The driver could argue that following facts evidence the pedestrian’s contributory negligent: 1) the pedestrian crossed the street against the light, 2) the pedestrian possibly failed to look for oncoming traffic, and 3) the pedestrian was wearing dark clothing when it was not quite light out. If the pedestrian was found to be contributory negligent, that could bar her recovery of damages from a negligent defendant.
But contributory negligence is not the end of our analysis either. There is an exception to the rule of contributory negligence - the last clear chance doctrine. According to the North Carolina Supreme Court there are four elements that must be met for a pedestrian to benefit from the last clear chance doctrine:
an injured pedestrian found to be contributorily negligent must establish four elements in order to invoke the doctrine of last clear chance against the driver of the motor vehicle which struck and injured him. These are:
(1) That the pedestrian negligently placed himself in a position of peril from which he could not escape by the exercise of reasonable care; (2) that the motorist knew, or by the exercise of reasonable care could have discovered, the pedestrian's perilous position and his incapacity to escape from it before the endangered pedestrian suffered injury at his hands; (3) that the motorist had the time and means to avoid injury to the endangered pedestrian by the exercise of reasonable care after he discovered, or should have discovered, the pedestrian's perilous position and his incapacity to escape from it; and (4) that the motorist negligently failed to use the available time and means to avoid injury to the endangered pedestrian, and for that reason struck and injured him.
Watson v. White (1983)
If the pedestrian did not see the car, she would satisfy the first element of the last clear chance doctrine because she had “negligently placed [herself] in a position of peril from which [she] could not escape by the exercise of reasonable care.”
Looking at the second element, North Carolina courts have held that motorists “owe a duty to all other persons using the highway, including its shoulders, to maintain a lookout in the direction in which the motorist is traveling." Therefore, if the driver was initially negligent, this shows that the driver “by the exercise of reasonable care could have discovered, the pedestrian's perilous position and his incapacity to escape from it before the endangered pedestrian suffered injury at his hands.”
The third and fourth elements of the last clear chance doctrine are more fact specific. For example, because the defendant motorist in Watson was driving within the speed limit and traveling around a curve, the motorist “could not have discovered plaintiff's perilous position until she drove out of the curve” and therefore “had neither the time nor the means to avoid the injury.”

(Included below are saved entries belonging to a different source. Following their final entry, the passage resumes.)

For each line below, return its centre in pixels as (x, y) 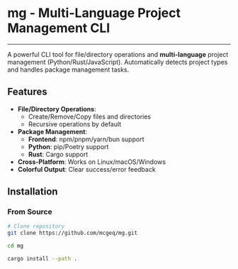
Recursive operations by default (75, 124)
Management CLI (59, 28)
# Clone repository (36, 226)
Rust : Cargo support (58, 154)
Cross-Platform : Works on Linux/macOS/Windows (92, 162)
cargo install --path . (42, 259)
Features (27, 92)
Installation (33, 192)
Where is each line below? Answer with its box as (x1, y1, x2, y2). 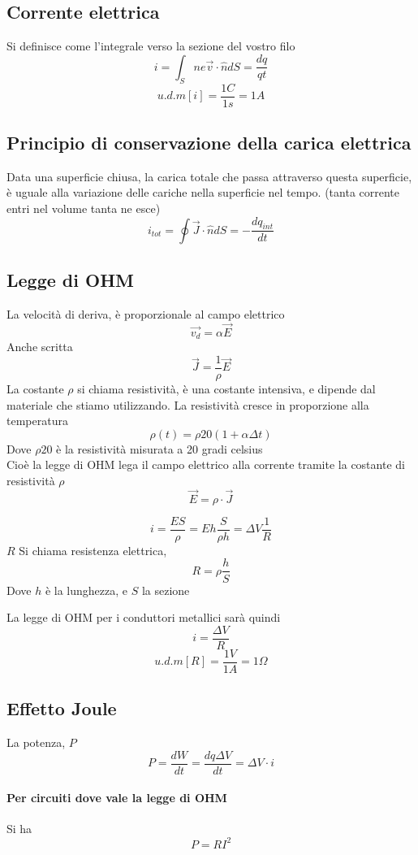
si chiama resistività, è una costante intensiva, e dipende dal (77, 380, 376, 397)
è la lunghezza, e (45, 581, 128, 598)
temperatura (6, 412, 68, 429)
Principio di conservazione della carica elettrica (6, 130, 412, 155)
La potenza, (6, 734, 66, 751)
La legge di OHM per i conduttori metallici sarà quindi (6, 609, 281, 626)
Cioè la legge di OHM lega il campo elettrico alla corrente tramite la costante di (6, 456, 405, 473)
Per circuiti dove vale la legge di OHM (6, 789, 227, 806)
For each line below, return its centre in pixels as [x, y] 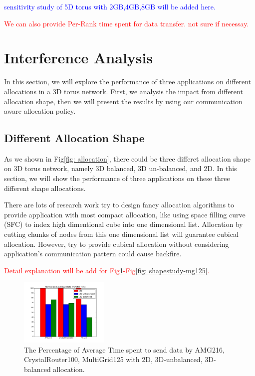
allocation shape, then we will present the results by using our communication [123, 101]
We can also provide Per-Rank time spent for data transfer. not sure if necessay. [127, 23]
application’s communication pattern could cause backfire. [93, 254]
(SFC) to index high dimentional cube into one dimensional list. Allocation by [124, 224]
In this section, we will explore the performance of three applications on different [128, 82]
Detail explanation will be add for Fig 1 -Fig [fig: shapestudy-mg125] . [107, 270]
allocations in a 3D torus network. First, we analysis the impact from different [124, 91]
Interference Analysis [79, 58]
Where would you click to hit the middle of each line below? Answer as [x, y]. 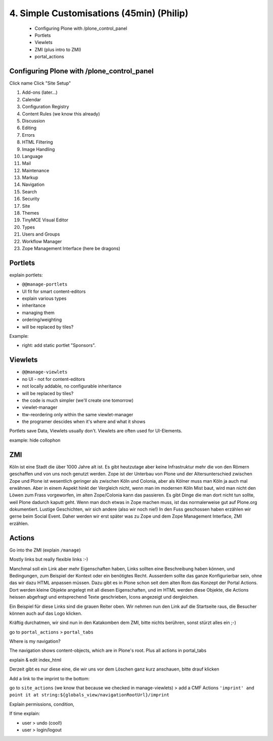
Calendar [32, 99]
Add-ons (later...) [40, 92]
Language [32, 156]
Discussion [33, 121]
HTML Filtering [37, 142]
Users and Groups [41, 234]
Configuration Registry [45, 107]
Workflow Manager [42, 241]
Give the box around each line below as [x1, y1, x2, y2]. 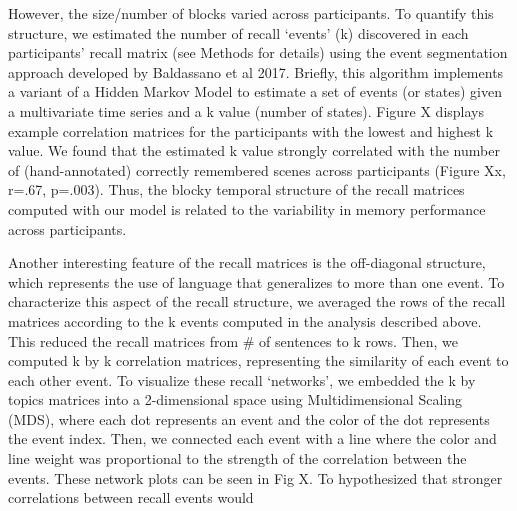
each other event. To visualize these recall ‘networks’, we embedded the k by [8, 369, 476, 390]
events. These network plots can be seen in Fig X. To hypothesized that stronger [8, 467, 503, 488]
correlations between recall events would [8, 487, 254, 508]
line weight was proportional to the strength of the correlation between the [8, 448, 467, 469]
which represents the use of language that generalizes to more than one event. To [8, 271, 505, 292]
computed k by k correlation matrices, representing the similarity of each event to [8, 350, 509, 371]
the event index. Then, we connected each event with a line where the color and [8, 428, 497, 449]
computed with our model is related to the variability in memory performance [8, 198, 486, 219]
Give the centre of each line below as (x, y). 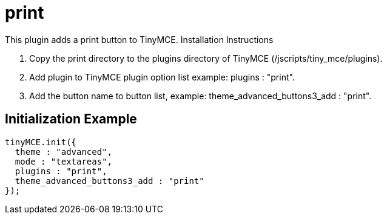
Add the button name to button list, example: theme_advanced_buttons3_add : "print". (200, 96)
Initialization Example (71, 119)
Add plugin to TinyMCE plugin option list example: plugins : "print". (162, 77)
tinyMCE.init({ (41, 142)
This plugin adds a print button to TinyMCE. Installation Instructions (139, 39)
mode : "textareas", (64, 161)
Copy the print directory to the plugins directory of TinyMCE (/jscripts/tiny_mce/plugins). (206, 58)
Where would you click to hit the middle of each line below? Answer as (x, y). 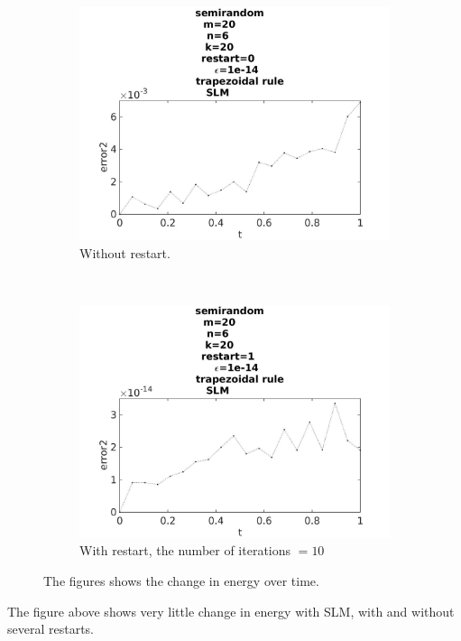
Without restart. (125, 252)
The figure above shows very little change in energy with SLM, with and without (231, 611)
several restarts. (51, 629)
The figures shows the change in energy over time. (181, 580)
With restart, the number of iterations (185, 550)
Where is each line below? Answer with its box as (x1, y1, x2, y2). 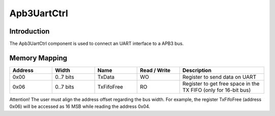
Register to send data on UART (182, 73, 257, 80)
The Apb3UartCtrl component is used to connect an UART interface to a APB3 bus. (9, 41, 184, 47)
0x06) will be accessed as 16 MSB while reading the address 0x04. (9, 103, 150, 109)
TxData (97, 73, 115, 80)
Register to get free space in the (182, 80, 260, 87)
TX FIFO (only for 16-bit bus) (182, 86, 251, 94)
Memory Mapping (9, 53, 67, 62)
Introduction (9, 27, 50, 36)
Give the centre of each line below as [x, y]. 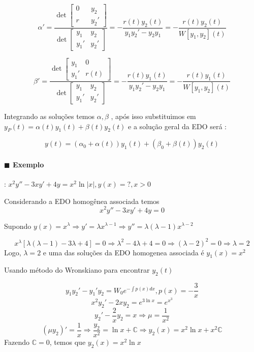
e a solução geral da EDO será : [177, 126]
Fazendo [17, 342]
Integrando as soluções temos [50, 116]
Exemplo [28, 165]
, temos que [68, 342]
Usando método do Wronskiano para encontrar [77, 270]
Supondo [18, 226]
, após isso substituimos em [153, 116]
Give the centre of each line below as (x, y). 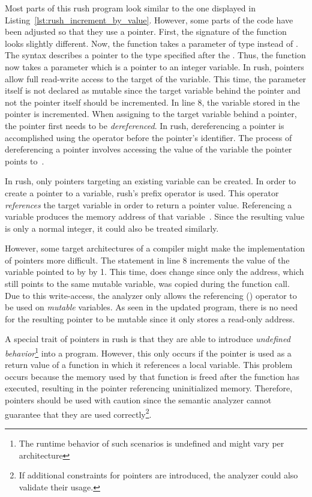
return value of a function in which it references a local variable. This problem (149, 365)
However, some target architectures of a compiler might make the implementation (155, 248)
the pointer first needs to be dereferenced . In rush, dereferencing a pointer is (145, 125)
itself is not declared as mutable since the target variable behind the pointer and (153, 90)
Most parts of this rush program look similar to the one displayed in (130, 8)
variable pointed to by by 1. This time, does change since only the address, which (154, 272)
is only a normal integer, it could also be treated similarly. (112, 228)
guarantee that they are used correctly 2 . (78, 413)
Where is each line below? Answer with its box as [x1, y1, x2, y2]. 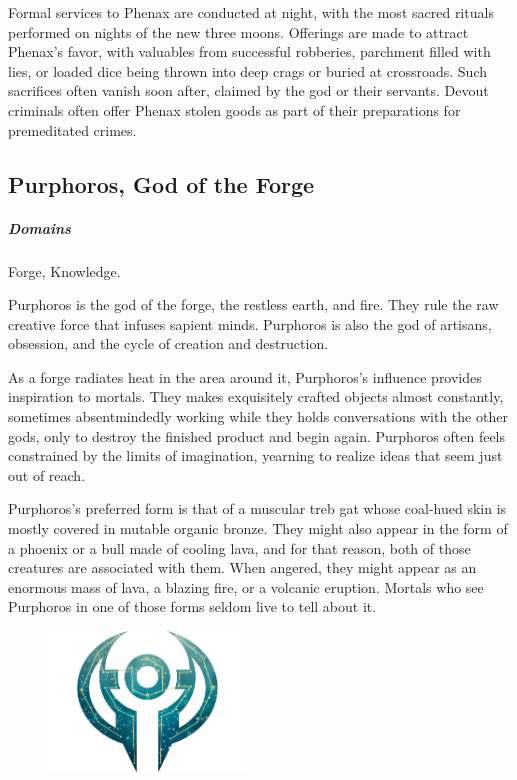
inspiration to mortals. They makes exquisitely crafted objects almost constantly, [8, 386, 504, 407]
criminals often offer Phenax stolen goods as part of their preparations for [8, 99, 461, 120]
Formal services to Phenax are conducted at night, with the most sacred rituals [8, 2, 494, 22]
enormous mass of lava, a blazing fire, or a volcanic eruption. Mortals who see [8, 576, 484, 597]
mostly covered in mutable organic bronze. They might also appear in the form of [8, 518, 508, 539]
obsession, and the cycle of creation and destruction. [8, 333, 329, 354]
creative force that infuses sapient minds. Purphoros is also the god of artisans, [8, 313, 492, 334]
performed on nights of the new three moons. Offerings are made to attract [8, 21, 469, 42]
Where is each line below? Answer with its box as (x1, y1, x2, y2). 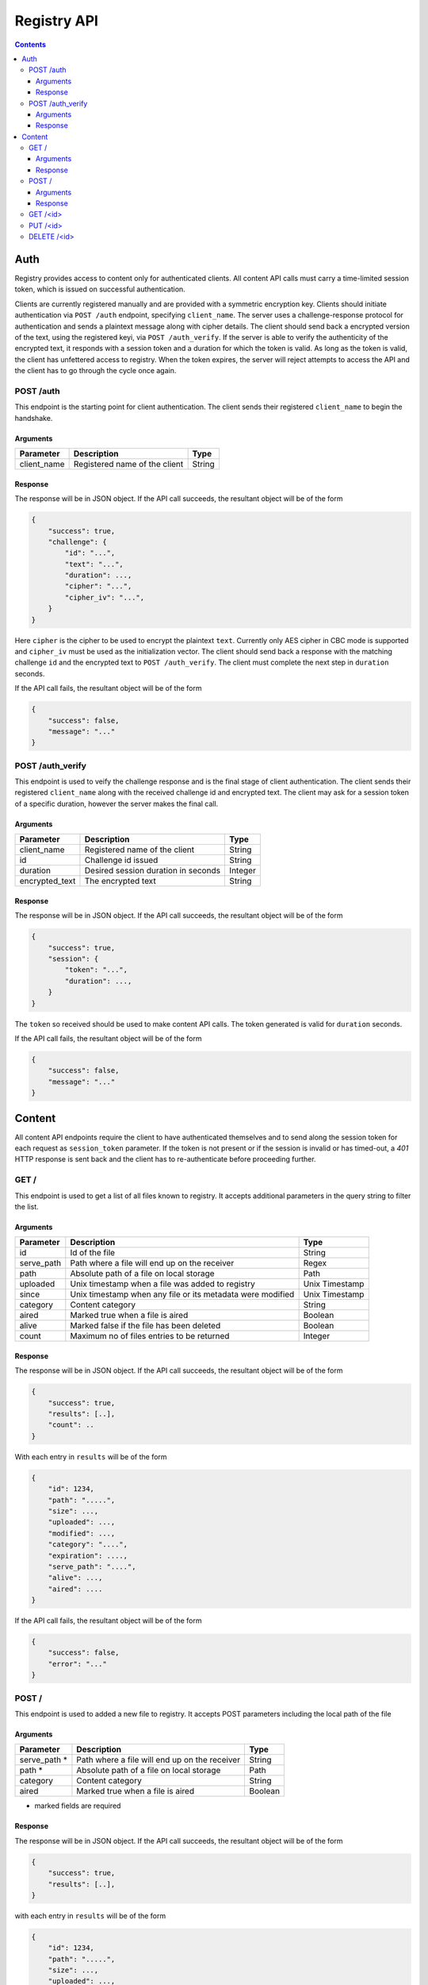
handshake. (14, 413, 53, 422)
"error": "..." (48, 1659, 107, 1668)
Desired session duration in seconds (84, 865, 221, 877)
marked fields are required (34, 1801, 121, 1810)
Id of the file (70, 1247, 115, 1258)
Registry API (14, 12, 99, 29)
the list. (14, 1201, 39, 1211)
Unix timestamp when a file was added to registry (70, 1278, 255, 1289)
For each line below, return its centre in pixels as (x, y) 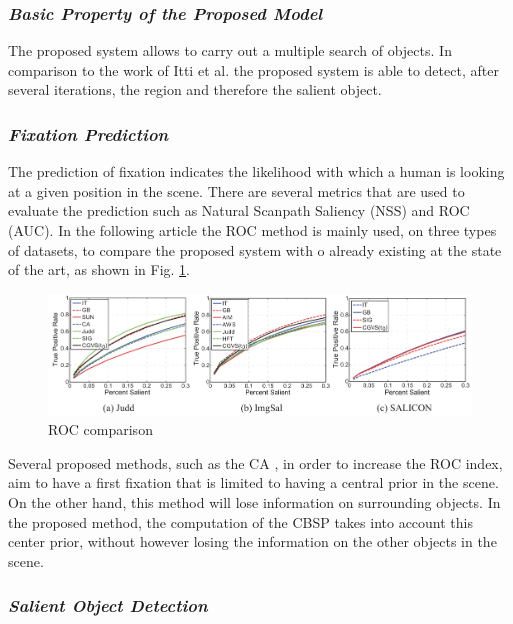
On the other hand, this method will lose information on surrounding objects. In (254, 502)
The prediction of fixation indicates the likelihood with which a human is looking (256, 171)
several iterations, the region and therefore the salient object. (195, 89)
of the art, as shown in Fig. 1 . (99, 269)
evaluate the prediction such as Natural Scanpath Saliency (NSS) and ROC (239, 210)
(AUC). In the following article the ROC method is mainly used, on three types (252, 230)
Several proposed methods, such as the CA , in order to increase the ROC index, (255, 462)
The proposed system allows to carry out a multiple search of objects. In (230, 50)
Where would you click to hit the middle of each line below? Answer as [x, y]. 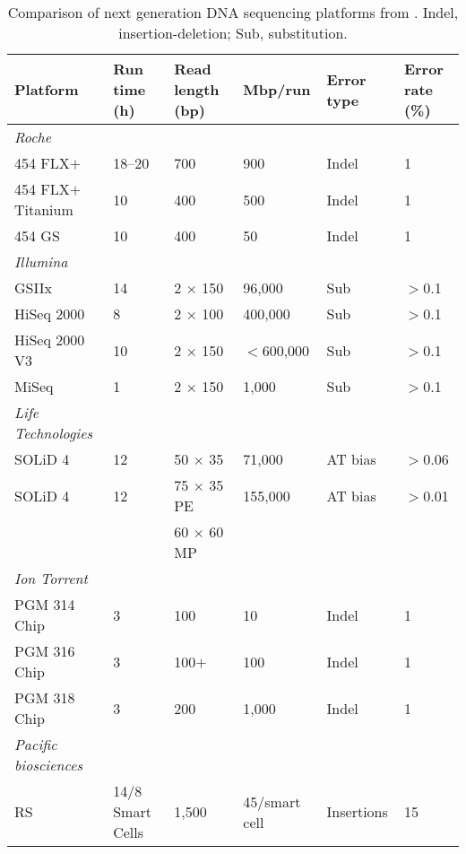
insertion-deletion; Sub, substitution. [233, 33]
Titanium [44, 209]
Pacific [36, 744]
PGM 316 [45, 651]
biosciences [49, 765]
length [197, 89]
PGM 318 [45, 697]
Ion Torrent [51, 578]
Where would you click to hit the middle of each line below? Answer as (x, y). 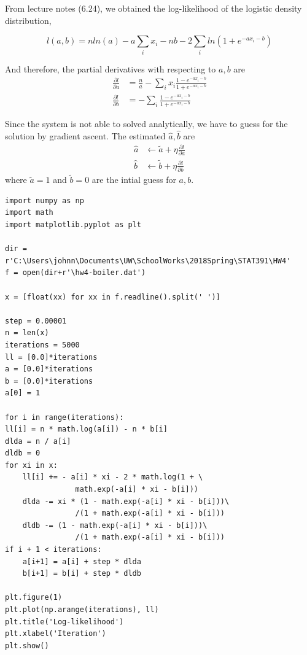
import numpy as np (45, 200)
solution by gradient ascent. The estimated (85, 135)
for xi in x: (31, 465)
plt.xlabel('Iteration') (56, 634)
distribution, (28, 20)
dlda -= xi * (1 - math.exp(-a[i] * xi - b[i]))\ (126, 501)
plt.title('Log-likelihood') (64, 622)
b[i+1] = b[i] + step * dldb (82, 574)
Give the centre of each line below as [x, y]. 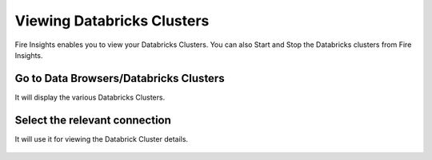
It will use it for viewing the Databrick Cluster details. [101, 139]
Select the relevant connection [93, 120]
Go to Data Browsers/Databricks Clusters [120, 78]
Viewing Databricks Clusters [112, 21]
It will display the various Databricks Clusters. [90, 97]
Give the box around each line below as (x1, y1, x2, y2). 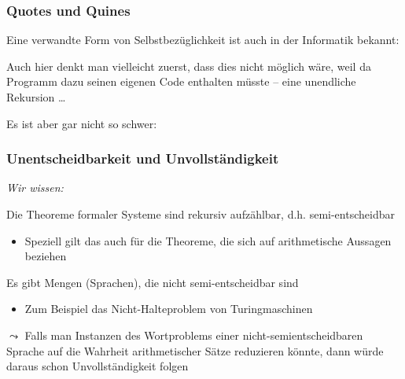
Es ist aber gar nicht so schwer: (6, 115, 157, 131)
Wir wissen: (6, 179, 64, 196)
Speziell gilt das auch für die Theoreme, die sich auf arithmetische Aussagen (24, 232, 392, 248)
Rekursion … (6, 89, 66, 105)
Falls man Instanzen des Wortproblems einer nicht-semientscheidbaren (24, 326, 363, 343)
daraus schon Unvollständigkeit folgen (6, 358, 189, 374)
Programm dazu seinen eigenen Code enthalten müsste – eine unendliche (6, 73, 356, 90)
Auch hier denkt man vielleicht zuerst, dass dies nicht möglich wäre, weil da (6, 57, 371, 74)
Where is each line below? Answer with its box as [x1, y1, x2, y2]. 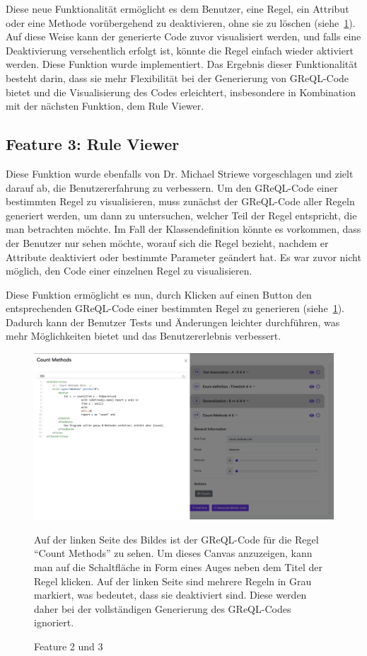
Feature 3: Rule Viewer [6, 133, 180, 155]
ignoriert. [34, 615, 74, 630]
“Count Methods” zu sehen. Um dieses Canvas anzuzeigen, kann [34, 546, 313, 560]
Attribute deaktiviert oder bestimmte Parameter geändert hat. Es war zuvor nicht [6, 249, 361, 264]
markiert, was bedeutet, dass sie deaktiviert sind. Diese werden [34, 587, 307, 602]
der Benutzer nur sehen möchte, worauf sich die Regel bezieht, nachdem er [6, 235, 329, 250]
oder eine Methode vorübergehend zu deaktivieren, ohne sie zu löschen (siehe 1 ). [6, 15, 356, 30]
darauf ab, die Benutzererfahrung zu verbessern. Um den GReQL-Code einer [6, 180, 338, 195]
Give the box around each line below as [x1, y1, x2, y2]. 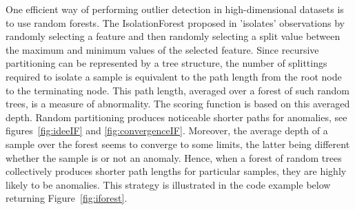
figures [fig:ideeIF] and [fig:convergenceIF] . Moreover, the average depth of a [6, 123, 328, 138]
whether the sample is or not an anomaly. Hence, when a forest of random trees [6, 150, 342, 165]
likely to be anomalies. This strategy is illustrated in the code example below [6, 177, 331, 191]
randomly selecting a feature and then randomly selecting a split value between [6, 29, 341, 43]
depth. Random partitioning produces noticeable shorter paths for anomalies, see [6, 109, 347, 124]
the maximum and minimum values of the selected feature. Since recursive [6, 42, 319, 56]
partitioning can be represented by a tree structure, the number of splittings [6, 56, 327, 70]
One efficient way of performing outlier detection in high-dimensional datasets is [6, 2, 344, 16]
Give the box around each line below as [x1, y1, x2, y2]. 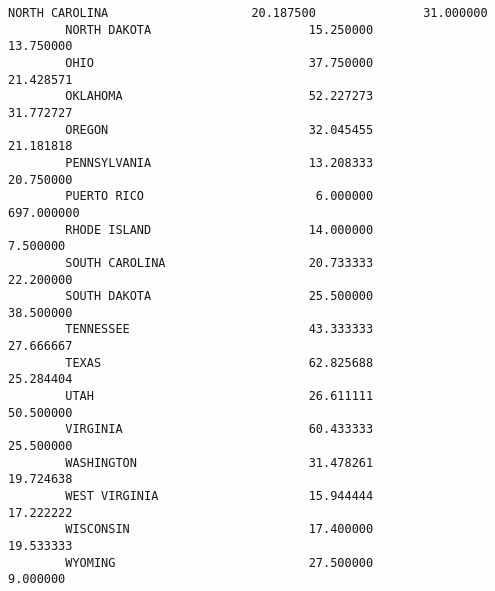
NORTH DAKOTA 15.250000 [65, 22, 374, 37]
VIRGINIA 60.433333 [65, 422, 374, 437]
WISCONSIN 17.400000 [65, 522, 374, 537]
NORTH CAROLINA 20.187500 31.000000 [8, 6, 488, 20]
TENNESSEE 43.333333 [65, 322, 374, 337]
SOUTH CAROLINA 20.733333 [65, 255, 374, 270]
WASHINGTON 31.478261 [65, 455, 374, 470]
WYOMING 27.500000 [65, 555, 374, 570]
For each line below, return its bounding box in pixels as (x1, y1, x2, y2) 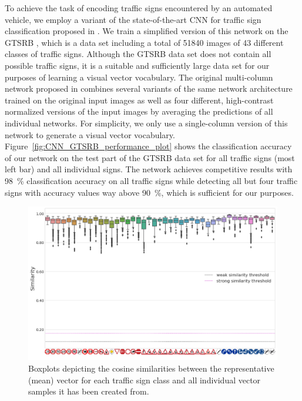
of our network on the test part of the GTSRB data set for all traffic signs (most (5, 151, 295, 163)
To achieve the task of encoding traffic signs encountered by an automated (5, 2, 273, 14)
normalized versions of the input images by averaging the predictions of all (5, 105, 273, 118)
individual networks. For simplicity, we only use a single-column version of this (5, 116, 288, 129)
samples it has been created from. (28, 385, 149, 397)
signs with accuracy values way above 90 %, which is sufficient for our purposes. (5, 186, 294, 198)
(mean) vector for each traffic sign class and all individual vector (28, 373, 261, 386)
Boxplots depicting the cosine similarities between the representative (28, 362, 274, 374)
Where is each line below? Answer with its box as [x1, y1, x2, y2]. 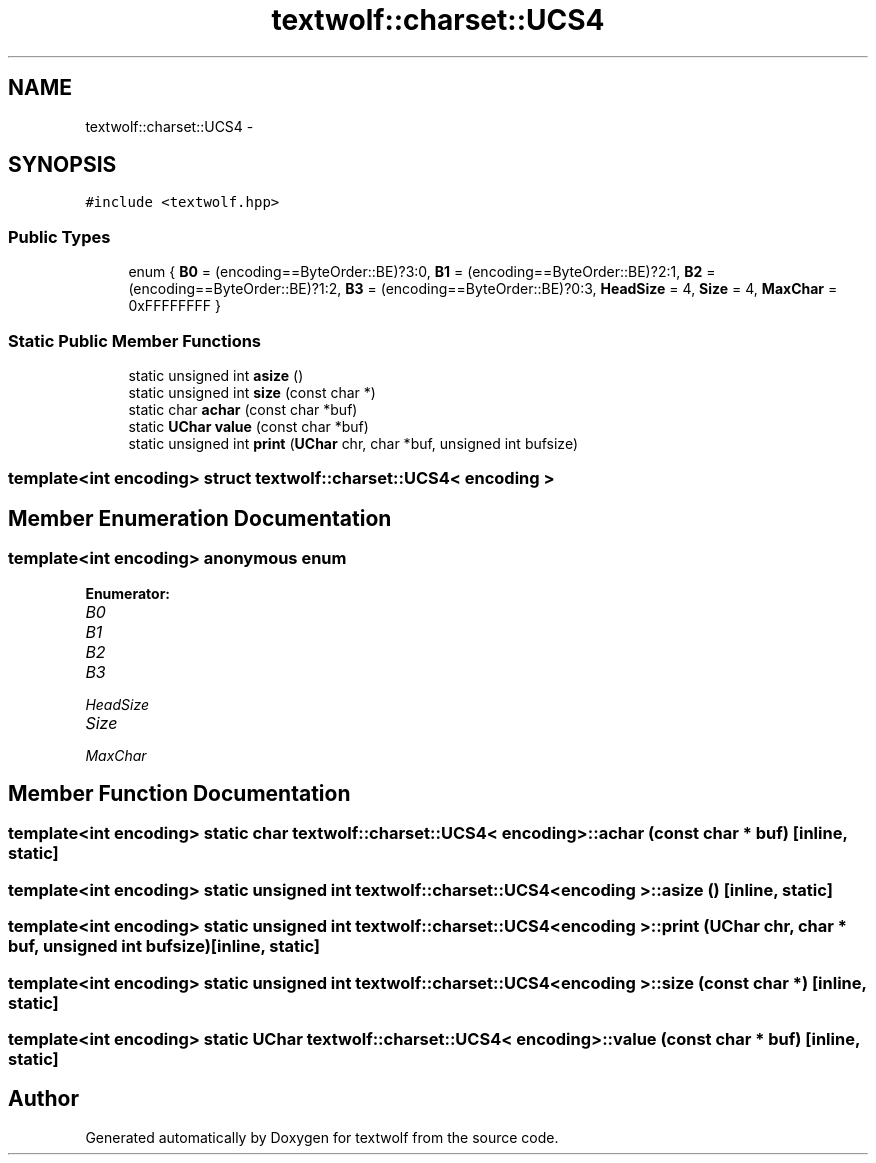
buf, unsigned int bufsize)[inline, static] [8, 936, 321, 957]
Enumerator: [85, 584, 171, 602]
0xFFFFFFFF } [128, 297, 221, 315]
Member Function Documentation [8, 780, 351, 806]
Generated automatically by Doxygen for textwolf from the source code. [85, 1128, 559, 1146]
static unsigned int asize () [128, 366, 304, 384]
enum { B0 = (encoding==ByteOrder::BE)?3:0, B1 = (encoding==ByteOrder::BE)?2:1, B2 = [128, 263, 716, 281]
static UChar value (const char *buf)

If we apply the facts of the news report to these elements and assume there was some additional fact that indicates the driver’s negligence, it is still possible that the driver’s claim that he did not see the pedestrian would mean that he “could not have discovered [the] plaintiff's perilous position” until it was too late to stop or swerve and therefore “had neither the time nor the means to avoid the injury.” If this was the case, the pedestrian would not be able to use the last clear chance doctrine as an exception to her contributory negligence.